Proof 4: Left to the reader. One implication follows directly from claim 1 and 2 and the other implication is a case analysis on the first letter.


Claim 5: $u\in \mathcal L(S)\iff |u|_0\le |u|_1$

Proof 5: Left to the reader. One implication follows directly from claims 3 and 4 and the other one has two cases: $|u|_0=|u|_1$ or not, and if not $u$ is factored into $u_11u_2$ where $u_1$ is the greatest prefix so that $|u_1|_0=|u_1|_1$.


Bonus claim: The grammar is non-ambiguous.

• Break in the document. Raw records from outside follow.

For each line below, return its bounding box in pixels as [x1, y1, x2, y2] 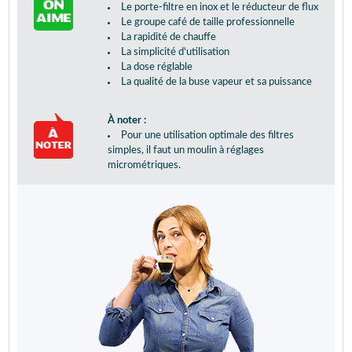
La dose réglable [120, 62, 192, 73]
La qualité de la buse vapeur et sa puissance [120, 77, 312, 88]
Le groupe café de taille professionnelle [120, 17, 295, 28]
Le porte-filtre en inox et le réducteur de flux [120, 2, 318, 13]
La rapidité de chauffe [120, 32, 216, 43]
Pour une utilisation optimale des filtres [120, 130, 294, 141]
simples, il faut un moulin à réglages [107, 145, 264, 156]
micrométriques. [107, 160, 181, 171]
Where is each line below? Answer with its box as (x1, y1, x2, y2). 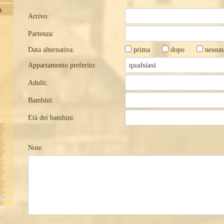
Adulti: (28, 79, 48, 86)
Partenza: (28, 30, 54, 37)
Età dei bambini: (28, 114, 75, 121)
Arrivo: (28, 12, 49, 20)
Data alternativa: (28, 46, 75, 53)
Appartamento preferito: (28, 61, 97, 69)
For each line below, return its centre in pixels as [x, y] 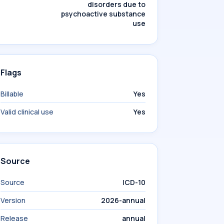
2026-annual [123, 200]
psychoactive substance [103, 14]
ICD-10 [134, 182]
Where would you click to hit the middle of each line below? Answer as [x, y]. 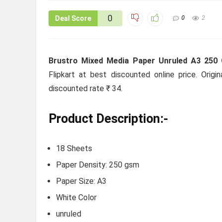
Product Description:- [108, 119]
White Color [76, 198]
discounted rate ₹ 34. [85, 89]
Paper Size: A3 [81, 181]
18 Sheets [74, 149]
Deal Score [73, 18]
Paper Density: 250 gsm [98, 165]
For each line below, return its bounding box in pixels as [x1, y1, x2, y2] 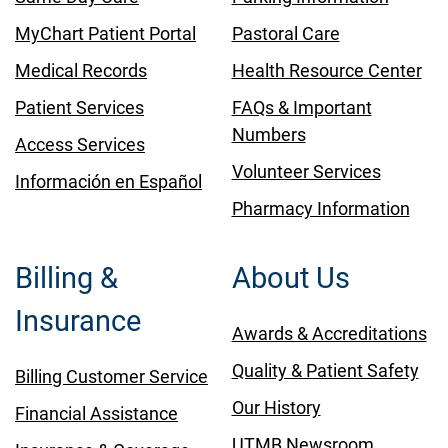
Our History [231, 396, 321, 418]
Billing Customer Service [15, 365, 208, 387]
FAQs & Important [231, 96, 372, 118]
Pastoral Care [231, 22, 340, 44]
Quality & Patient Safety [231, 359, 419, 381]
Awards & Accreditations [231, 322, 427, 344]
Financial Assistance [15, 402, 178, 424]
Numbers [231, 123, 306, 145]
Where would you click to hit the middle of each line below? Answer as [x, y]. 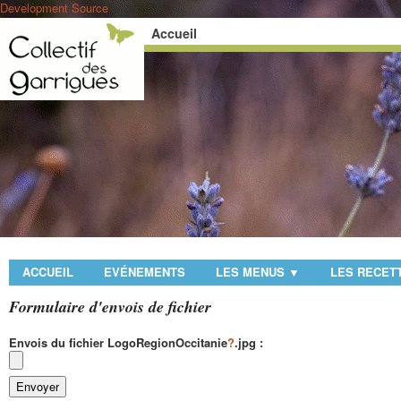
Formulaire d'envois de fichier [110, 307]
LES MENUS [252, 272]
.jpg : [249, 342]
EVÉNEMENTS [145, 272]
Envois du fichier [58, 342]
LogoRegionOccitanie [167, 342]
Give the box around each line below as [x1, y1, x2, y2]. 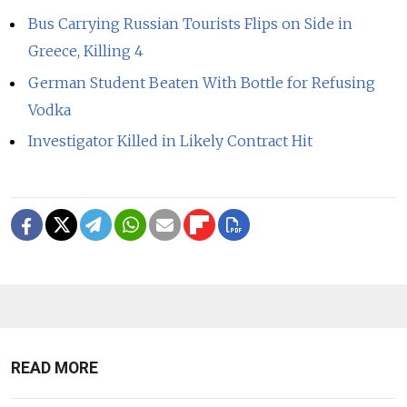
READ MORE [11, 359, 98, 378]
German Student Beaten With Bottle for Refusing [28, 73, 376, 92]
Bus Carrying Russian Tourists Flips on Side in [28, 14, 353, 33]
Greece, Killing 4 [28, 41, 144, 60]
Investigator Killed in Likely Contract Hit [28, 132, 313, 151]
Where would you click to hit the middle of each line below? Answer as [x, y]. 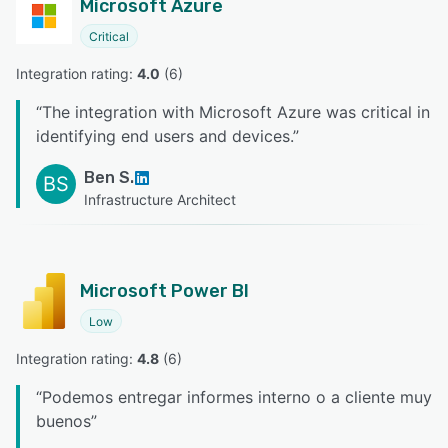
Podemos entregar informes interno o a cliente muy [237, 396]
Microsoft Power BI [164, 290]
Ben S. [109, 177]
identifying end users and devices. [164, 135]
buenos [63, 420]
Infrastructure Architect [160, 199]
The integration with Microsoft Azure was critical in [236, 111]
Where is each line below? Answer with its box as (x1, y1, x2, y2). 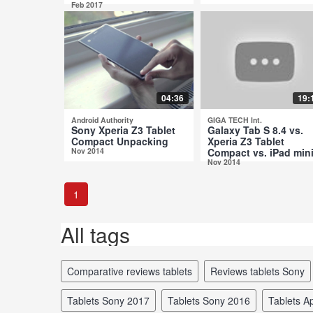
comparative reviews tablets (74, 263, 192, 278)
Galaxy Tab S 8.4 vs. (208, 122, 303, 137)
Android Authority (71, 114, 133, 125)
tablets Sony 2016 (173, 293, 250, 307)
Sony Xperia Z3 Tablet (71, 122, 175, 137)
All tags (61, 219, 130, 249)
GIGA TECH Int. (208, 114, 262, 125)
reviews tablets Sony (217, 263, 305, 278)
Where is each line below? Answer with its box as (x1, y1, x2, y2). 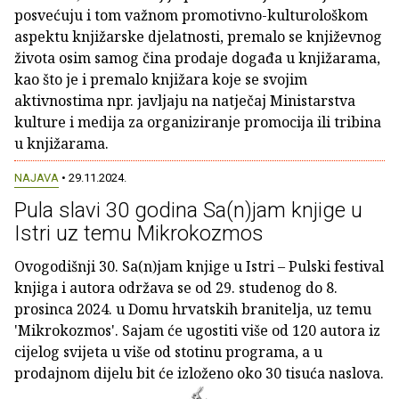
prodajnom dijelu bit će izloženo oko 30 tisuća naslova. (14, 363, 384, 384)
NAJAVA (14, 171, 59, 185)
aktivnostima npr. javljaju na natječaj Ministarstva (14, 91, 355, 110)
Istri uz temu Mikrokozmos (14, 221, 264, 247)
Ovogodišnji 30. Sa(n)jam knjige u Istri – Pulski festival (14, 256, 384, 277)
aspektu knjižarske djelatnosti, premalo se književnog (14, 27, 382, 46)
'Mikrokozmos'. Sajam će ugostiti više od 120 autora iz (14, 321, 380, 341)
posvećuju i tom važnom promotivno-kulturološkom (14, 5, 368, 25)
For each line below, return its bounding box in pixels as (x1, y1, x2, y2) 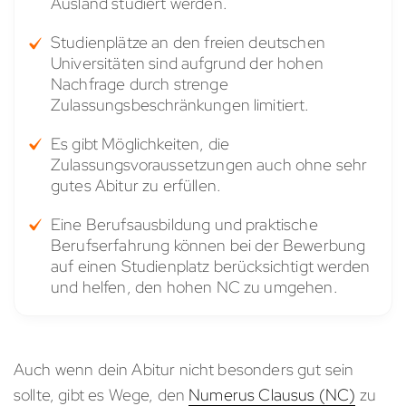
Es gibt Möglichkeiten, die (51, 133, 230, 155)
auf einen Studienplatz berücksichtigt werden (51, 256, 371, 277)
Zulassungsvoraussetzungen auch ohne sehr (51, 154, 368, 176)
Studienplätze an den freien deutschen (51, 32, 325, 53)
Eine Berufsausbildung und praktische (51, 214, 318, 236)
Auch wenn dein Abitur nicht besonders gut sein (14, 359, 354, 381)
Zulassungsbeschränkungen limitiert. (51, 94, 310, 116)
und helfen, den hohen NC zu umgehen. (51, 276, 338, 298)

Bonus proof: Left to the reader. The idea is that the languages generated by $E$ and $E1T$ will be disjoint so you only have to check that each part is non-ambiguous separately. The part of the grammar used by $E$ is $LL(1)$ so it's non-ambiguous. Then for a word $u$, suppose you can write it as $e_11t_1=u=e_21t_2$ with $E\to^*e_i$ and $T\to^*t_i$. $e_i$ is the longest prefix $v<u=e_i1t_i$ so that $|v|_0=|v|_1$ because $|e_i|_0=|e_i|_1$ and for each prefix $w<t_i$, $|w|_0\le|w|1$. This implies that $e_1=e_2$ and therefore that $t_1=t_2$. By a previous argument, there is only one derivation tree for $e_1$ so all that remains to be checked is that there is only one for $t_1$, or in other words that the part of the grammar used by $T$ is non-ambiguous. It is because you can only take $T\to1OT$ if you're going to come back to the level you are at and $T\to1T$ if you're not.